Les ferrailleurs et les dealers

mardi 15 février 2011

Quel est le commerce qui a le mieux prospéré pour la Saint-Valentin ? Celui des bijoux, bien sûr. Mais encore ? Les bijoux en cuivre. Ce métal est devenu précieux depuis que les spéculateurs s’en donnent à cœur-joie sur les marchés : le cours a gagné 50% sur l’année écoulée. Voilà pourquoi votre électricien fait livrer sa filerie par la Brink’s et vous propose des vigiles pour préserver votre installation de la convoitise des pillards. C’est que les précédents ne manquent pas : la SNCF se fait chaque jour dépouiller de kilomètres de câbles, de monceaux de bobines et de signalisations. On pourrait bientôt connaître l’attaque des trains qui fit une bonne part du folklore du Far West. Pas pour détrousser les voyageurs, mais pour dépiauter locomotives et rames : au prix exorbitant de la ferraille, un TGV vaut son pesant de cacahouètes. Les anthropologues verront dans ce processus le signe manifeste de l’effondrement d’une civilisation, qui détruit jusqu’à ses infrastructures complexes afin de pouvoir mobiliser les matières premières nécessaires à la fabrication de nouveaux produits. Faire ou défaire, c’est toujours travailler dit l’adage populaire. Sauf qu’au cas d’espèce, la destruction est d’un bien meilleur rapport.

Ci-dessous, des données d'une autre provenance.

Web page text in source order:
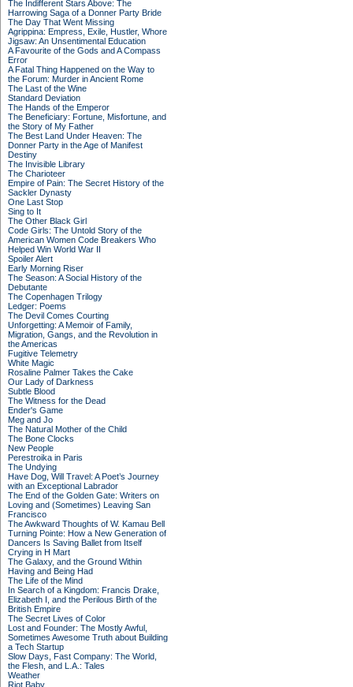
The Indifferent Stars Above: The
Harrowing Saga of a Donner Party Bride
The Day That Went Missing
Agrippina: Empress, Exile, Hustler, Whore
Jigsaw: An Unsentimental Education
A Favourite of the Gods and A Compass
Error
A Fatal Thing Happened on the Way to
the Forum: Murder in Ancient Rome
The Last of the Wine
Standard Deviation
The Hands of the Emperor
The Beneficiary: Fortune, Misfortune, and
the Story of My Father
The Best Land Under Heaven: The
Donner Party in the Age of Manifest
Destiny
The Invisible Library
The Charioteer
Empire of Pain: The Secret History of the
Sackler Dynasty
One Last Stop
Sing to It
The Other Black Girl
Code Girls: The Untold Story of the
American Women Code Breakers Who
Helped Win World War II
Spoiler Alert
Early Morning Riser
The Season: A Social History of the
Debutante
The Copenhagen Trilogy
Ledger: Poems
The Devil Comes Courting
Unforgetting: A Memoir of Family,
Migration, Gangs, and the Revolution in
the Americas
Fugitive Telemetry
White Magic
Rosaline Palmer Takes the Cake
Our Lady of Darkness
Subtle Blood
The Witness for the Dead
Ender's Game
Meg and Jo
The Natural Mother of the Child
The Bone Clocks
New People
Perestroika in Paris
The Undying
Have Dog, Will Travel: A Poet’s Journey
with an Exceptional Labrador
The End of the Golden Gate: Writers on
Loving and (Sometimes) Leaving San
Francisco
The Awkward Thoughts of W. Kamau Bell
Turning Pointe: How a New Generation of
Dancers Is Saving Ballet from Itself
Crying in H Mart
The Galaxy, and the Ground Within
Having and Being Had
The Life of the Mind
In Search of a Kingdom: Francis Drake,
Elizabeth I, and the Perilous Birth of the
British Empire
The Secret Lives of Color
Lost and Founder: The Mostly Awful,
Sometimes Awesome Truth about Building
a Tech Startup
Slow Days, Fast Company: The World,
the Flesh, and L.A.: Tales
Weather
Riot Baby

Il en résulte que le métier ayant aujourd’hui le plus d’avenir est celui de ferrailleur. Comme les gens sont moins enclins à emplir les poubelles de petits trésors métalliques, il faut bien s’approvisionner autrement. Pas étonnant qu’une « minorité visible » de notre population, de longue date spécialisée dans la récupération, soit suspectée des sabotages prédateurs. Sans doute suffirait-il de contrôler la traçabilité de leurs livraisons pour prévenir les dommages. C’est la même chose avec le Mexique, convaincu d’avoir injustement condamné Florence Cassez à une peine de prison écrasante. Peut-être devrait-on boycotter leurs principales exportations, et refuser la cocaïne portant le code barre mexicain. C’est interdit ? Ah oui, c’est vrai : on n’a pas le droit d’appeler au boycott des produits d’un Etat. Tel est le règlement de l’OMC, qui se situe au sommet de la pyramide dans la hiérarchie des normes. Les lois du commerce l’emportent sur toute autre considération. Voilà pourquoi il ne saurait être question de remettre en cause « l’année du Mexique en France », avec les quelques milliards que pèse le business entre les deux pays. L’ennui, pour Florence Cassez, c’est que la France vend davantage au Mexique qu’elle ne lui achète…

La recette du jour

Sécurité domestique

L’explosion du prix du cuivre vous expose au pillage de votre résidence. Remplacez votre installation électrique par du fil d’argent et refaites vos canalisations en or massif. Stockez le cuivre récupéré dans votre coffre en Suisse et ouvrez votre basse-cour aux « voleurs de poules ». Vous pourrez partir l’esprit tranquille dans votre villa d’Acapulco.